Elle sait que cette défaite ne la définira pas. Elle deviendra plutôt une autre couche dans une histoire construite sur la résilience. “Le judo vous donne tout : la joie, la douleur, les leçons. Il vous rappelle de rester humble et de continuer à croire. Je reviendrai, peut-être plus forte que jamais. Parce que c’est ce que nous faisons, nous combattons, nous tombons, nous nous relevons.”

Alors que les lumières s’éteignaient dans l’arène de Sarajevo, elle s’attarda un moment, regardant la foule qui continuait à acclamer son nom. Ce n’était pas la fin qu’elle souhaitait, mais cela lui rappelait à quel point elle est profondément aimée chez elle.
Le dimanche, elle testera sa voix et encouragera sa sœur. Après l’événement, elle participera au Grand Prix à Zagreb, peut-être au Grand Slam à Abu Dhabi et probablement à un camp d’entraînement au Japon. Malgré ses 28 ans, qu’elle ressent un peu, elle poursuit son parcours. Elle est encore assez jeune. Elle participe à des compétitions internationales depuis l’âge de quatorze ans.

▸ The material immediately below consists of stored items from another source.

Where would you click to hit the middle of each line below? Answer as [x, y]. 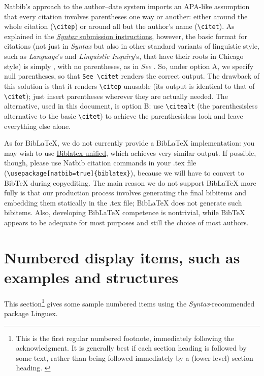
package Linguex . [31, 313]
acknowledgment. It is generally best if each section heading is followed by [131, 348]
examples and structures [91, 277]
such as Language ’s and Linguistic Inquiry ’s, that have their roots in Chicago [124, 56]
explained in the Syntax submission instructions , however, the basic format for [126, 36]
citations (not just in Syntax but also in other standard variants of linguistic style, [132, 46]
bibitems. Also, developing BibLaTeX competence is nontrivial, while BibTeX [125, 212]
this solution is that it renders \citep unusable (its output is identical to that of [129, 86]

Lorsqu’on lui demande comment elle gère le poids physique et mental après tant d’années sur le tatami, elle sourit, à moitié amusée, à moitié réfléchie. “Les gens voient les combats, mais ils ne voient pas ce qui se cache derrière, les blessures, les camps d’entraînement solitaires, les jours de voyage où vous voulez juste être chez vous. Vous manquez des anniversaires, des mariages, la vie normale. Mais quand vous montez sur le tatami, tout a de nouveau un sens.”
Cependant, elle admet qu’être une athlète plus âgée apporte une perspective et inspire les jeunes athlètes alors qu’elle s’entraîne principalement avec des jeunes garçons et trois fois par semaine avec des clubs ensemble. Ou elle se rend en Croatie et aux OTC pour rester forte et compétitive.
“Quand vous êtes plus jeune, vous voulez tout tout de suite, chaque victoire, chaque médaille. Maintenant, j’apprécie davantage le parcours. Je comprends les gens, les lieux, les moments. Le judo m’a tant donné, la discipline, des amitiés, une manière de voir le monde.”
Normalement, elle est impliquée dans l’organisation de ce genre d’événements, par exemple en tant qu’annonceuse. Elle étudie le journalisme et souhaite devenir journaliste dans ce domaine. Elle poursuit actuellement son Master, équilibrant recherche, écriture et voyages avec un emploi du temps d’entraînement chargé, un défi que seule une judokate tenterait avec une telle détermination calme.
“Ce n’est pas facile,” a-t-elle admis. “Vous passez de l’entraînement du matin aux cours universitaires, de la lutte sur le tatami à l’écriture sur la vie des autres. Mais cela me garde équilibrée. Je pense qu’il est important de se préparer à ce qui vient après le sport. Vous ne pouvez pas combattre éternellement, mais je veux rester impliquée.”